=== Section Start ===

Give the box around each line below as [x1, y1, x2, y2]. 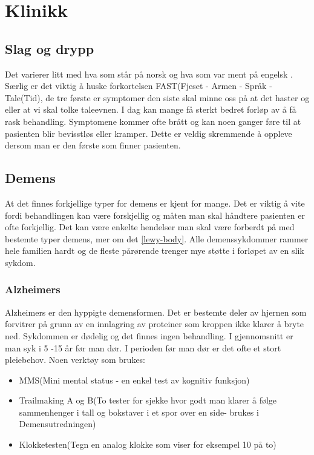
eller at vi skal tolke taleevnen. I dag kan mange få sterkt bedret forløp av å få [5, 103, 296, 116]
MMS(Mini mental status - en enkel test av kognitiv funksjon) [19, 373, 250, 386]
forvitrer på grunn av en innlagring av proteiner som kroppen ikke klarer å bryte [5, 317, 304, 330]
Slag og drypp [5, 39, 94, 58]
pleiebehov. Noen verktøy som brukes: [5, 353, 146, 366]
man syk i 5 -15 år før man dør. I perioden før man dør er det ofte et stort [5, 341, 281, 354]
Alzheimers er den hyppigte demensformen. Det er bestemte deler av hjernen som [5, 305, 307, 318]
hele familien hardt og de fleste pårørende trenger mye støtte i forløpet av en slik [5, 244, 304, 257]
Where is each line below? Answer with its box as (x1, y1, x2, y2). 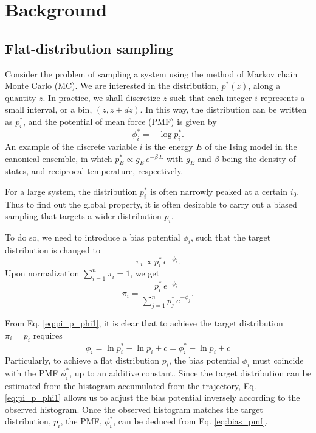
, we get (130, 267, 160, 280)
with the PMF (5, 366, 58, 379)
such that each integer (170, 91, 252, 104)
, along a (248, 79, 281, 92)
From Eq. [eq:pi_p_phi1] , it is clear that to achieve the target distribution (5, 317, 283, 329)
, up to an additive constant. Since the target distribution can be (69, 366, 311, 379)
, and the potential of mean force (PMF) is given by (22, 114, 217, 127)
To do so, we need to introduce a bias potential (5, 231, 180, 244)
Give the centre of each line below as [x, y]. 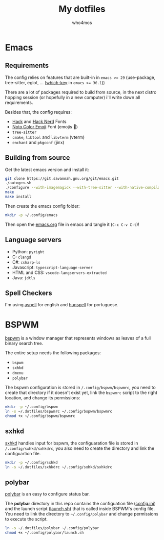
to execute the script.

=== Section End ===
=== Section Start ===

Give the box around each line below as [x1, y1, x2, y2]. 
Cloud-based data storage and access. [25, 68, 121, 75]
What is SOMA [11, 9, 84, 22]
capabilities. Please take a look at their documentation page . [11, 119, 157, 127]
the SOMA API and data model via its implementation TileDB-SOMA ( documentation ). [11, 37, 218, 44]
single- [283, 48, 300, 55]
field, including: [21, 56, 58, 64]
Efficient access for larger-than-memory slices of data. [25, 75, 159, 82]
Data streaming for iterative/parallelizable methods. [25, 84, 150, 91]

=== Section End ===

#### Work item
Nothing but the lines above from the one containing "the SOMA API" through the one containing "Data streaming for" should appear in the answer, each repeated exactly.

#### Output for this exercise
the SOMA API and data model via its implementation TileDB-SOMA ( documentation ). [11, 37, 218, 44]
single- [283, 48, 300, 55]
field, including: [21, 56, 58, 64]
Efficient access for larger-than-memory slices of data. [25, 75, 159, 82]
Data streaming for iterative/parallelizable methods. [25, 84, 150, 91]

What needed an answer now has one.